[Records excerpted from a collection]
# # # #

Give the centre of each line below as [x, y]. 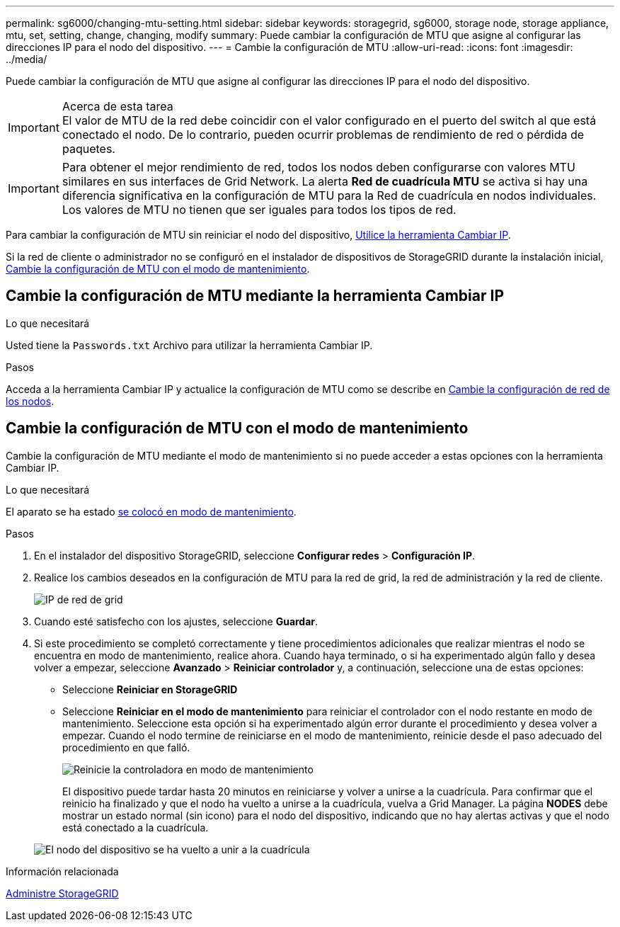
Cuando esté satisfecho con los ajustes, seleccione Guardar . [176, 621]
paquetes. [88, 149]
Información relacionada [62, 871]
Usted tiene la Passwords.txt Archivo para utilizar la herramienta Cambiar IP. [189, 345]
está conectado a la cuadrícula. [136, 827]
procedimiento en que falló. [126, 747]
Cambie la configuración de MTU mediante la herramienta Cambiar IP [255, 296]
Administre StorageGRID [62, 893]
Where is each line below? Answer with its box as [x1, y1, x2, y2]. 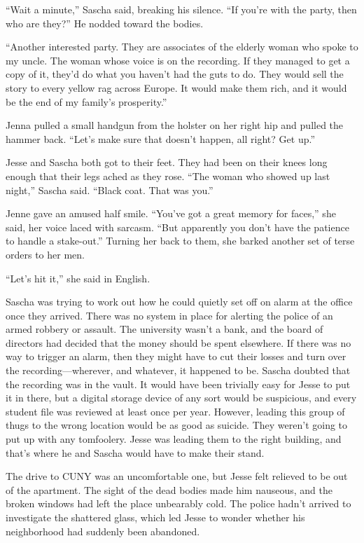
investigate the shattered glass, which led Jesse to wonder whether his [6, 510, 305, 524]
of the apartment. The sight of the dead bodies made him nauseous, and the [6, 482, 333, 497]
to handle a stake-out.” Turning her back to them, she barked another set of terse [6, 233, 355, 248]
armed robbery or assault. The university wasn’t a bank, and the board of [6, 322, 323, 336]
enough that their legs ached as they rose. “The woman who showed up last [6, 168, 330, 183]
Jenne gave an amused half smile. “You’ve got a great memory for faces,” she [6, 206, 336, 221]
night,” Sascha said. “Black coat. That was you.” [6, 182, 213, 197]
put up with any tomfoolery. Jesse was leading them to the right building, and [6, 432, 342, 446]
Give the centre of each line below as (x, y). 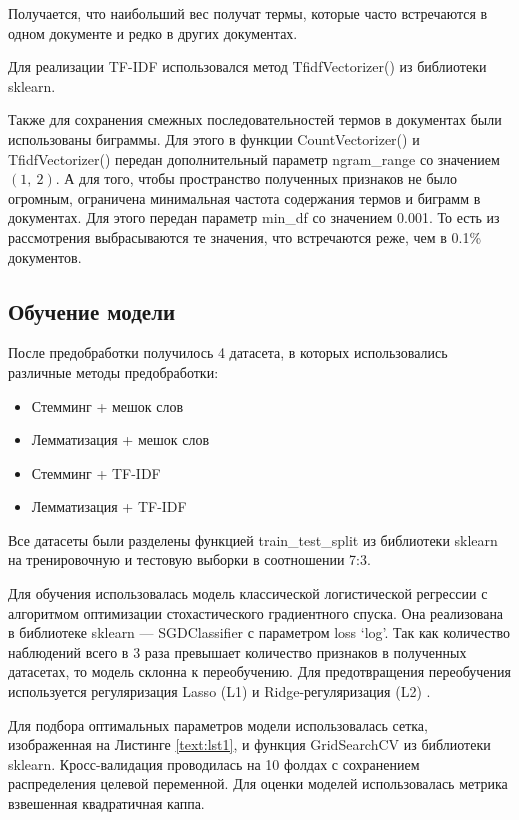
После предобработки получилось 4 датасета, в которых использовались (228, 352)
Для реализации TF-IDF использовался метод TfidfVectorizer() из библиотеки (247, 66)
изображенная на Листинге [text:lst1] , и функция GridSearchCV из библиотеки (249, 744)
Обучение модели (92, 310)
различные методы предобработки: (113, 371)
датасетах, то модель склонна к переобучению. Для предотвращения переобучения (259, 671)
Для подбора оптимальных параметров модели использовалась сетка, (218, 724)
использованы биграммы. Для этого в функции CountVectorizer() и (214, 138)
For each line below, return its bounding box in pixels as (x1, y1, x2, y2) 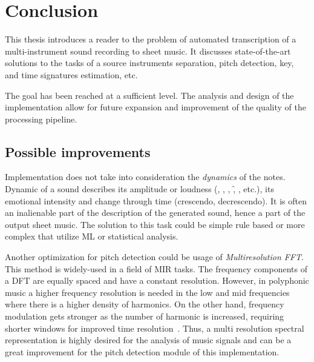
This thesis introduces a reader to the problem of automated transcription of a (5, 33, 296, 45)
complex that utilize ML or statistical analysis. (5, 230, 178, 243)
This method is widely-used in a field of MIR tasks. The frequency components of (5, 262, 308, 275)
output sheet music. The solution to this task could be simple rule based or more (5, 218, 305, 230)
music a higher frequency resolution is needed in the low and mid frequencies (5, 286, 290, 298)
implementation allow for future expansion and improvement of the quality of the (5, 101, 307, 113)
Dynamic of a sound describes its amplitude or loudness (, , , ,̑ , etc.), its (5, 183, 274, 195)
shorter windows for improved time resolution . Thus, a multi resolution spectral (5, 321, 304, 334)
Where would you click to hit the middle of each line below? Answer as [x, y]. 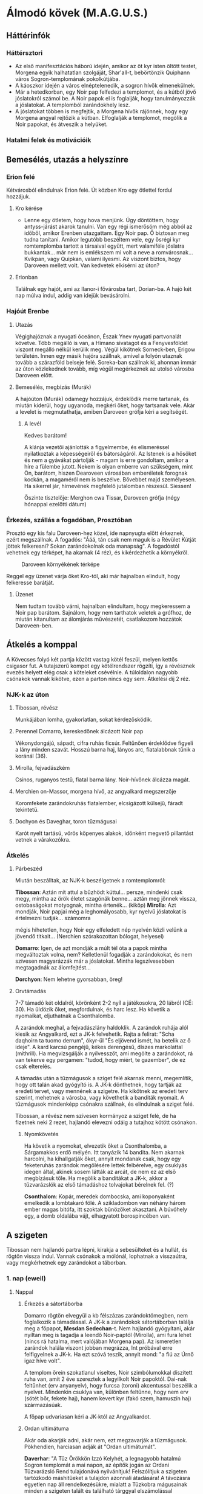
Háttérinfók [28, 36]
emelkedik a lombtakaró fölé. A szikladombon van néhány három [105, 1203]
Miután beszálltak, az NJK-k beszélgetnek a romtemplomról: [90, 881]
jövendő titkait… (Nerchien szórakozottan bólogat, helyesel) [89, 937]
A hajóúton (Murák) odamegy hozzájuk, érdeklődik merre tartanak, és [102, 399]
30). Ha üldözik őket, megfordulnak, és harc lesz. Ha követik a [92, 1010]
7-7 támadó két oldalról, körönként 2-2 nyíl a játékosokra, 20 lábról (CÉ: [104, 1003]
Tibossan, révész [36, 708]
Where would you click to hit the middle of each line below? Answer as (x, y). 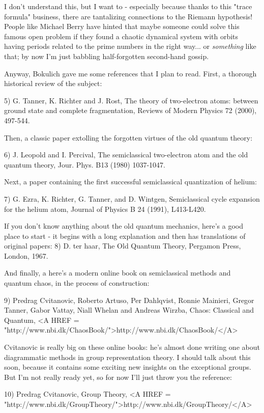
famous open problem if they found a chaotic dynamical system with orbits (121, 36)
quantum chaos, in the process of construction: (77, 283)
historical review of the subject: (53, 83)
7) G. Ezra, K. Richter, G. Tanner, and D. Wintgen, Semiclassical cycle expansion (132, 198)
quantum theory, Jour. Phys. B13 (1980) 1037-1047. (85, 164)
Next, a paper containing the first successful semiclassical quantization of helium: (130, 182)
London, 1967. (26, 255)
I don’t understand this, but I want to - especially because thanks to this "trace (128, 6)
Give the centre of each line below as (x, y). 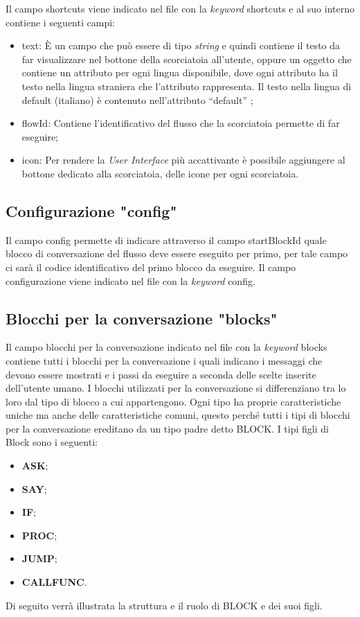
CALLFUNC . (54, 582)
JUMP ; (39, 558)
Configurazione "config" (91, 210)
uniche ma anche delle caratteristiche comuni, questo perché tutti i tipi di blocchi (178, 415)
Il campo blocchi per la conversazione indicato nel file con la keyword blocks (166, 347)
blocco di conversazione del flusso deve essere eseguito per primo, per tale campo (177, 253)
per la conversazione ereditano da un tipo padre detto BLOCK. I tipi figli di (167, 428)
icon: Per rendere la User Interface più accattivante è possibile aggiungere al (183, 160)
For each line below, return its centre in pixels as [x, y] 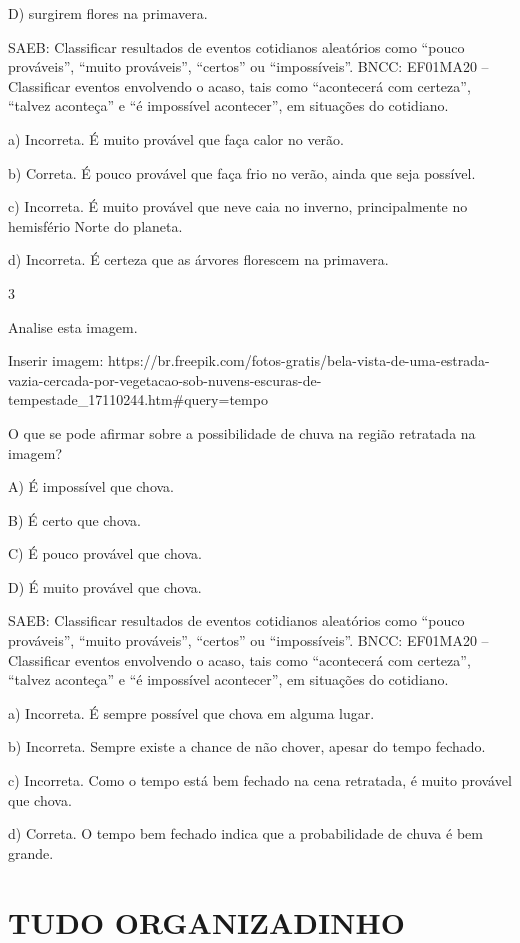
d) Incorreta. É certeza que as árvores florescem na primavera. [198, 259]
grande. [31, 852]
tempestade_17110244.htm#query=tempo [138, 399]
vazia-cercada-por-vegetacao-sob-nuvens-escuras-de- [165, 379]
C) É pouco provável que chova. [105, 553]
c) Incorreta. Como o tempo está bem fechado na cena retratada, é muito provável [260, 780]
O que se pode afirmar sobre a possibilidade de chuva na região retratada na [242, 432]
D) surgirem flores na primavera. [108, 13]

# # # #

Show a copy of each line from the records above in which the string "Jesse" occurs.

investigate the shattered glass, which led Jesse to wonder whether his [6, 510, 305, 524]
put up with any tomfoolery. Jesse was leading them to the right building, and [6, 432, 342, 446]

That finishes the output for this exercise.